» **Supplied records**
☆ ☆ ☆ ☆
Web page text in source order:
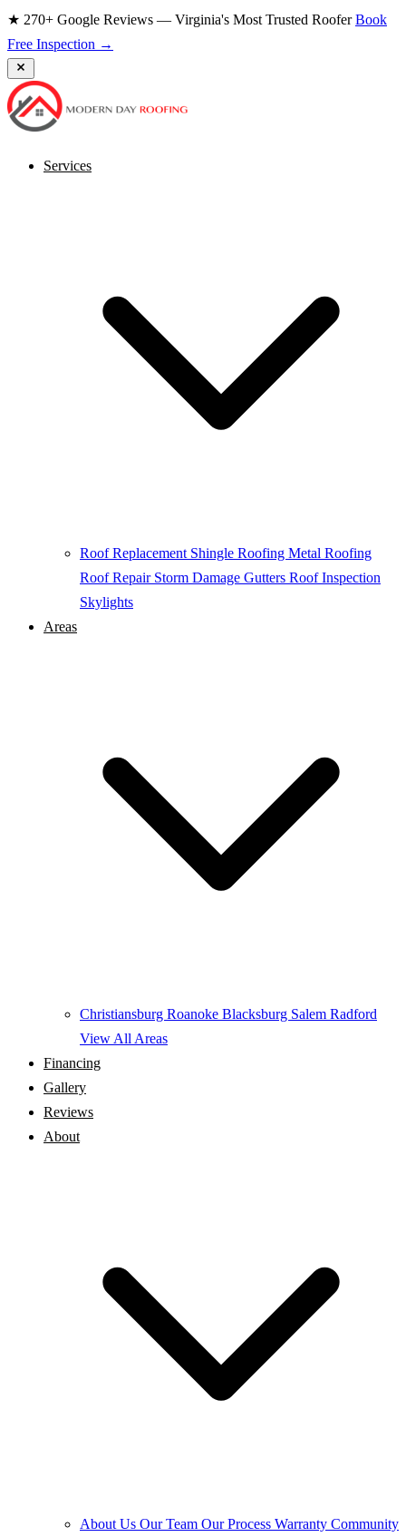
★ 270+ Google Reviews — Virginia's Most Trusted RooferBook
Free Inspection →
Services
Roof Replacement Shingle Roofing Metal Roofing
Roof Repair Storm Damage Gutters Roof Inspection
Skylights
Areas
Christiansburg Roanoke Blacksburg Salem Radford
View All Areas
Financing
Gallery
Reviews
About
About Us Our Team Our Process Warranty Community
☆ ☆ ☆ ☆
» **Task**
What is the number of lines in the listing above that contain the word "Inspection"? Reply with that number alone.

» **Written answer**
2